If we look at the videos' quality, my verdict is the same. I really recommend the lecturers to have a closer look at the books of Garr Reynolds or Nancy Duarte. Presenting ugly and unfeasible slides instead of teaching using an adequate approach really makes me sad.
It is a very short course, without a problem yo can do it in one day and it suppose to be a 3 week course. Nevertheless, it has some interesting things, but i really expect that the subsequent courses have more content.
This so-called course was totally devoid of any real content. It was billed as being a 3 week introduction of 5-6 hours per week but took less than 3 hours in total. Really not up to Coursera's usual standards & not figfor purpose. Avoid.
completed this course and found the course difficulty to be easy.
UCSD course team has massively changed the course contents / structures, including changing instructors, videos and all the assessments. This course is now a pretty solid introduction to big data landscape concepts and technology. I'm happy to see the improvement and the learning value that this course has added on in response to the terrible feedbacks it got from its first launch.
1 year ago:
This course is really terrible. I think even a 5th grader can go through the entire course by himself/herself.
Little value, little technical skills taught (rated 1 star back then)

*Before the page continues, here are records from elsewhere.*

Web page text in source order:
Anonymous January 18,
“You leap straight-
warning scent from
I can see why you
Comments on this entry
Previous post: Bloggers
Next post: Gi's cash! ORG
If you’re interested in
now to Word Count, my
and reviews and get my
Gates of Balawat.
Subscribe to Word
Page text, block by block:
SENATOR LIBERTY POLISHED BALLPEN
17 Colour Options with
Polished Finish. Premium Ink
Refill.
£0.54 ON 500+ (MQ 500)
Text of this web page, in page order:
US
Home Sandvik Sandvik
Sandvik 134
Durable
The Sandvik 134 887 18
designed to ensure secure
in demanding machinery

They say that it needs no programming background - agreed. However, dont fall under the trap. merely copy pasting a command does not get you to the next level. You need to understand the fundamentals in anything you do. This course isnt that. I completed week 1, got all exited for the next course (paid 80 $) and then started running into all sorts of infrastructure issues in cloudera (cannot do this, cannot do that, cannot start Hbase etc). Tried all sorts of forms but again-- you dont know what you are doing and why you are doing. Lost interest.

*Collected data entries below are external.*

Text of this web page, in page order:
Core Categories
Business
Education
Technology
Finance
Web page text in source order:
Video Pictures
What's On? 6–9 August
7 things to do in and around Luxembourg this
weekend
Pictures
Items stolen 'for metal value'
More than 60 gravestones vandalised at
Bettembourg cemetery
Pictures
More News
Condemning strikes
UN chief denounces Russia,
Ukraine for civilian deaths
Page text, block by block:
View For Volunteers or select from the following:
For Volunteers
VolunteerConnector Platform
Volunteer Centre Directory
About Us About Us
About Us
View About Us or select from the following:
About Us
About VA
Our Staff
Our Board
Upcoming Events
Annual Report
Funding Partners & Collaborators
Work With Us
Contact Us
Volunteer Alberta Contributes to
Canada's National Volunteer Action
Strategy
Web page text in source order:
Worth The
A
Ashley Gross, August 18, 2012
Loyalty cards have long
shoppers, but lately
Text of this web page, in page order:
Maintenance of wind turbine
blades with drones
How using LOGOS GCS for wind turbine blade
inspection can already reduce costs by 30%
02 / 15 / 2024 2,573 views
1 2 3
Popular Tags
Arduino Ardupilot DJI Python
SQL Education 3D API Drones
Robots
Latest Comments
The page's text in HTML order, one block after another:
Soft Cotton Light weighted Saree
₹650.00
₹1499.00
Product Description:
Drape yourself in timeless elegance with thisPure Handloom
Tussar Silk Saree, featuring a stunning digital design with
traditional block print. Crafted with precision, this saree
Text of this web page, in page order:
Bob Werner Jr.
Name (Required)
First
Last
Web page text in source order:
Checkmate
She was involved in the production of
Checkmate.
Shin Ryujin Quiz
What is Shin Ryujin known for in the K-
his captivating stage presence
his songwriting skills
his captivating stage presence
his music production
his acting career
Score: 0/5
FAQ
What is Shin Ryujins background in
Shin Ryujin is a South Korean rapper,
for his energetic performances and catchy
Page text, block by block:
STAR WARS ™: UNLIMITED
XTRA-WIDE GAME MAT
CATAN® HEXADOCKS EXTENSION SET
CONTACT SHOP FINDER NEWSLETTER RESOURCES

First weeks were too simple, as others have noted here. Final project was impossible to complete. I ran into problem after problem with the technology and googling the issues made it clear that many others encounter the same problems. They should have students start installing the software earlier in the course and provide documentation about handling common issues. I am glad I did not pay for this course.

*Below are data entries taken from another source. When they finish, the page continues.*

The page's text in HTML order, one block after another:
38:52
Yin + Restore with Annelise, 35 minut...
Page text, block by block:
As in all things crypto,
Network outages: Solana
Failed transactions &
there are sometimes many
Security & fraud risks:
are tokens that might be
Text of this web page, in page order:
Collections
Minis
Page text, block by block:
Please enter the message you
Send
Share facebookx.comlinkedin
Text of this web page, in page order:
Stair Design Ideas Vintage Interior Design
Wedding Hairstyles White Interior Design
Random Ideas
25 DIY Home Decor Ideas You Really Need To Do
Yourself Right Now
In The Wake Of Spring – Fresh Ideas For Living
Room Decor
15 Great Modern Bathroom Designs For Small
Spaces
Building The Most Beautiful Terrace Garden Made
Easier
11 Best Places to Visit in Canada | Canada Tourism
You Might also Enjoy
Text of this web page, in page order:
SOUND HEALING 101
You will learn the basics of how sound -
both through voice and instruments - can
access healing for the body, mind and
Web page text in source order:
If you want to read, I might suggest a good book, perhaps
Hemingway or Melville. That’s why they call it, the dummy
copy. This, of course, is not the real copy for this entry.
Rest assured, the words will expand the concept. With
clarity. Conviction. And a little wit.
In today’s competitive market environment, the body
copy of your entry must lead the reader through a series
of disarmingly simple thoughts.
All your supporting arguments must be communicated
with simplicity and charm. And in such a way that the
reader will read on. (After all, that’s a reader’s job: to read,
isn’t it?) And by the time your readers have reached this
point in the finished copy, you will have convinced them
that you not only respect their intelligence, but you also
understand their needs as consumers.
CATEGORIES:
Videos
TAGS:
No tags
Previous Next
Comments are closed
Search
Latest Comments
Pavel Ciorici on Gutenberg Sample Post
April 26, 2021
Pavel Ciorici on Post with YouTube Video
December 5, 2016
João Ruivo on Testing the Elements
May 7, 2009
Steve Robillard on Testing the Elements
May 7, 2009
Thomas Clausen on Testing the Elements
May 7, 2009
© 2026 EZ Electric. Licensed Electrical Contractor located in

Very fundamental course. If you are looking to get very high level overview then its ok, but you will not learn much handon on big data with this course. I would say this course is a quick way to get overview of big data and mapreduce. However if you are looking for anything in-depth like how mapreduce works and how to design or implement mapreduce for your own example then this course is not useful. Also you can probably learn these things by reading about them through blogs or videos on youtube, its not worth spending money for this course. I enrolled in the big data specialisation course for which this was the first course out of the total 6 courses so I am hoping the other courses will cover the content in detail.
Although the subject is very interesting and lost to know. You loose the interest very soon. I finished because I had pay.
The course team do not put many hours of effort into developing the course, the material for the study, the exercises, they do not answer to any of the discussion forum, not a single questions. The material interesting, relevant, and rewarding to study.
The pace is boring, the technique used for on-line teaching is just a camera with a static power point as background.
So boring .... These people form U San Diego has not taken seriously the coursera teaching . tHey really made me to loose my time
completed this course, spending 1 hours a week on it and found the course difficulty to be easy.
This course is much basic . No explanation of mapreduce wrt programming perspective and assignment is joke for mapreduce.But they are going to release improved version of BigData specialization by June6 2017.